Bin packing nodepool configuration matching is now correctly handled; a configuration mismatch will result in the creation of a new nodepool with the new configuration.

Fixed a bug where Luna would "overshoot" the target number of nodes when scaling down a nodepool because of a race condition with the API. Luna now scales down nodepools with a single API call, eliminating this race condition.

General

Better logging for instance selection, previously covered pods, and node utilization.

1.2.1

Google GKE

Added gcp.diskSizeGb to specify the disk size for GKE nodes.

Implemented support for instance out-of-stock error handling.

Webhook

Luna uses pod CPU and memory resources requests for key elements of its operation. Therefore warnings are logged when bin-selected pods don’t have full resource requirements specified.

General

Add max pods per node support for all cloud providers.
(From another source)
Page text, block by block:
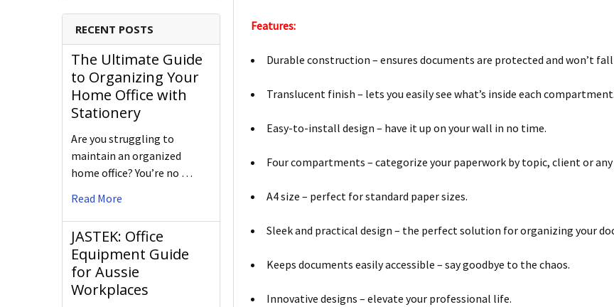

See the documentation for details.

Luna now features management of over-utilized bin-packed nodes. Users can configure Luna to distribute CPU and/or memory usage across multiple nodes by evicting the overburdening pod(s). For details, see the BinPacking section in the documentation.

1.2.0

Amazon EKS

aws.maxPodsPerNode has been deprecated and replaced with binPackingMaxPodsPerNode and binSelectMaxPodsPerNode.

Google GKE

gcp.maxPodsPerNode has been deprecated and replaced with binPackingMaxPodsPerNode and binSelectMaxPodsPerNode.

Oracle OCI

oci.maxPodsPerNode has been deprecated and replaced with binPackingMaxPodsPerNode and binSelectMaxPodsPerNode.

General

We have unified the management of maximum pods per node parameter across cloud providers by replacing the provider-specific options (*.maxPodsPerNode) with the new binPackingMaxPodsPerNode and binSelectMaxPodsPerNode parameteRs/index. Additionally, this update introduces support for configuring Max Pods Per Node on Azure, bringing consistency to all cloud environments we support.

1.1.0

Google GKE

  • Luna can now configure auto-upgrade, auto-repair, secure boot, and integrity monitoring for its node pool.

General

We have updated the Kubernetes client libraries to version 0.29.1. This update inadvertently broke the computation of the reuse hash value. We have since fixed this issue in Luna to prevent such regressions in the future. However, upgrading from versions prior to 1.0.1 may result in bin-selected node pools not being reused. See the upgrade page for more details.

1.0.1

Fixed an issue with the trial version of Luna where images were being pulled from the incorrect Docker repository, causing installation failures. The regular versions were not affected.

1.0.0

Amazon EKS

  • Fix EKS zone spread node overshoot. Too many nodes were created once the node(s) required for zone spread expired. Now the correct number of nodes is maintained during node expiration.

Google GKE

  • Luna now avoids triggering node garbage collection on locked node pools, and logs a warning instead of an error when it attempts to operate a locked node pool.
  • Node pool garbage collection now includes orphaned instance templates. No need to clean these manually anymore.
  • Support network tags, and GCE instance metadata. The Helm values gcp.networkTags and gcp.gceInstanceMetadata can be used to customize these configuration options.
  • Fix unnecessary creation of new node pool when there are minor differences in the nodes metadata.

General bug fixes

  • Fix annotation when nodes are successfully drained.
  • Set minimum value for non-zero nodeTTL to prevent unnecessary node churn. The minimum value for scaleDown.nodeTTL is now scaleUpTimeout.